At this point, we have enough Metricbeat knowledge to start exploring some actual configuration files. They are commented and you can use them as references to get additional information about different plugins and parameters or to learn more about Metricbeat.
Metricbeat Configuration Examples
Example 1
This example uses the system module to monitor your local server and send different metric sets. The Processors section includes a processor to drop unneeded beat metadata. The chosen output for this example is stdout.
#============================= Metricbeat Modules =============================
metricbeat.modules:
- module: system
metricsets:
- cpu # CPU usage
- load # CPU load averages
- memory # Memory usage
- network # Network IO
enabled: true
period: 10s
# ================================= Processors =================================
processors:
- drop_fields:
fields: ["agent", "ecs", "host"]
ignore_missing: true
#================================= Console Output =================================
output.console:
pretty: true
Example 2
This example uses the system module to monitor your local server and send different metric sets, forwarding the events to Coralogix’s Logstash server (output) with the secured connection option. The Processors section includes a processor to sample the events to send 50% of the data.

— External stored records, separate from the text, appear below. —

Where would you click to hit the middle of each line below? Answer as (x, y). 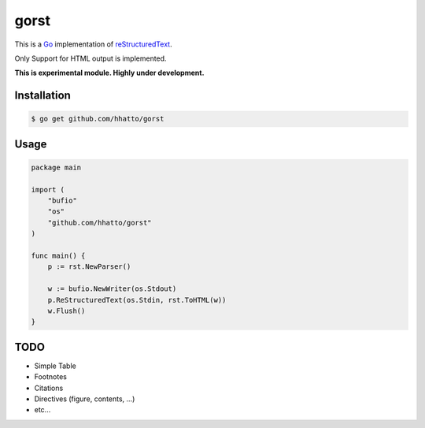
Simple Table (55, 366)
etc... (42, 410)
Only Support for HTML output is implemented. (91, 58)
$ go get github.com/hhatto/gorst (98, 119)
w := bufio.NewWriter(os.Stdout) (112, 289)
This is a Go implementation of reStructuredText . (93, 44)
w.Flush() (67, 311)
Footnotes (50, 377)

#============================= Metricbeat Modules =============================
metricbeat.modules:
- module: system
metricsets:
- cpu # CPU usage
- load # CPU load averages
- memory # Memory usage
- network # Network IO
enabled: true
period: 10s
#============================= General =============================
fields_under_root: true
fields:
PRIVATE_KEY: "XXXXXXXX-XXXX-XXXX-XXXX-XXXXXXXXXXXX"
COMPANY_ID: XXXXX
APP_NAME: "metricbeat"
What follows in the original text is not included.